**Recorded data**
• • • • •

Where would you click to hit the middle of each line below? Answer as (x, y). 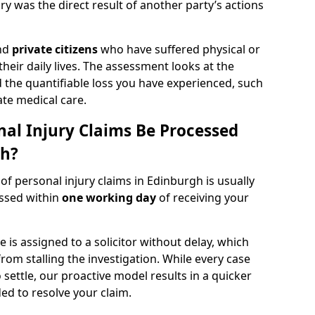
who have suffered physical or (179, 49)
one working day (109, 198)
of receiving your (202, 198)
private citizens (55, 49)
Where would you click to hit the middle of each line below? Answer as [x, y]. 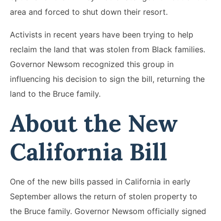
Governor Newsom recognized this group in [92, 64]
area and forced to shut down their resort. [89, 12]
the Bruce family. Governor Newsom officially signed [108, 211]
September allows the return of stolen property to [104, 196]
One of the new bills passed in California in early [100, 181]
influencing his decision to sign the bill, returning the [107, 79]
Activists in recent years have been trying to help [102, 34]
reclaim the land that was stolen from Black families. [108, 49]
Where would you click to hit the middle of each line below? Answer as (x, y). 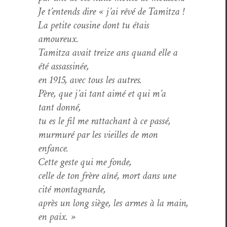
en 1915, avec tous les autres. (90, 80)
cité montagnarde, (72, 189)
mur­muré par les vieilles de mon (98, 134)
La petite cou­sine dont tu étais (93, 25)
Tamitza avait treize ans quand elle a (108, 52)
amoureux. (58, 39)
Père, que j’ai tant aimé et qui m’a (102, 93)
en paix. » (57, 216)
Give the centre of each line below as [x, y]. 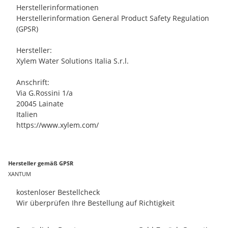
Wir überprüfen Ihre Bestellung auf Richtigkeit [95, 203]
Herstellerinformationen [58, 7]
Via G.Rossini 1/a [45, 93]
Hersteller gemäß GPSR [41, 163]
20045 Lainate [40, 104]
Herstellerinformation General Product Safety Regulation [113, 18]
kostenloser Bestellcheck [58, 192]
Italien [27, 114]
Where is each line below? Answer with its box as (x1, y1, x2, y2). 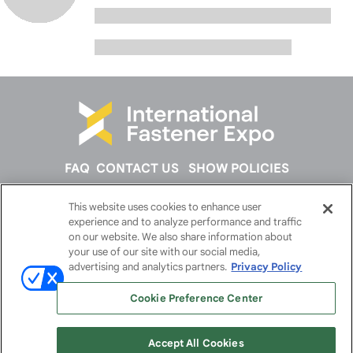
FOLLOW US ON (130, 213, 223, 229)
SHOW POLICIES (188, 160, 289, 176)
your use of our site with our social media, (69, 245, 261, 258)
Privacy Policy (231, 260, 303, 273)
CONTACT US (95, 160, 179, 176)
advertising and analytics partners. (69, 260, 228, 273)
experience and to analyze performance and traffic (69, 215, 303, 229)
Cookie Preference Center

• • • • •

**WORK ITEM**
Apart from the pictures, repeat every entry exactly.

**EXERCISE OUTPUT**
Where would you click to hit the middle of each line below? Answer as (x, y). 
who have suffered physical or (179, 49)
one working day (109, 198)
of receiving your (202, 198)
private citizens (55, 49)
Where would you click to hit the middle of each line below? Answer as [x, y]. 
Governor Newsom recognized this group in [92, 64]
area and forced to shut down their resort. [89, 12]
the Bruce family. Governor Newsom officially signed [108, 211]
September allows the return of stolen property to [104, 196]
One of the new bills passed in California in early [100, 181]
influencing his decision to sign the bill, returning the [107, 79]
Activists in recent years have been trying to help [102, 34]
reclaim the land that was stolen from Black families. [108, 49]
Where would you click to hit the middle of each line below? Answer as (x, y). 
en 1915, avec tous les autres. (90, 80)
cité montagnarde, (72, 189)
mur­muré par les vieilles de mon (98, 134)
La petite cou­sine dont tu étais (93, 25)
Tamitza avait treize ans quand elle a (108, 52)
amoureux. (58, 39)
Père, que j’ai tant aimé et qui m’a (102, 93)
en paix. » (57, 216)
Give the centre of each line below as [x, y]. 
Wir überprüfen Ihre Bestellung auf Richtigkeit [95, 203]
Herstellerinformationen [58, 7]
Via G.Rossini 1/a [45, 93]
Hersteller gemäß GPSR [41, 163]
20045 Lainate [40, 104]
Herstellerinformation General Product Safety Regulation [113, 18]
kostenloser Bestellcheck [58, 192]
Italien [27, 114]
Where is each line below? Answer with its box as (x1, y1, x2, y2). 
FOLLOW US ON (130, 213, 223, 229)
SHOW POLICIES (188, 160, 289, 176)
your use of our site with our social media, (69, 245, 261, 258)
Privacy Policy (231, 260, 303, 273)
CONTACT US (95, 160, 179, 176)
advertising and analytics partners. (69, 260, 228, 273)
experience and to analyze performance and traffic (69, 215, 303, 229)
Cookie Preference Center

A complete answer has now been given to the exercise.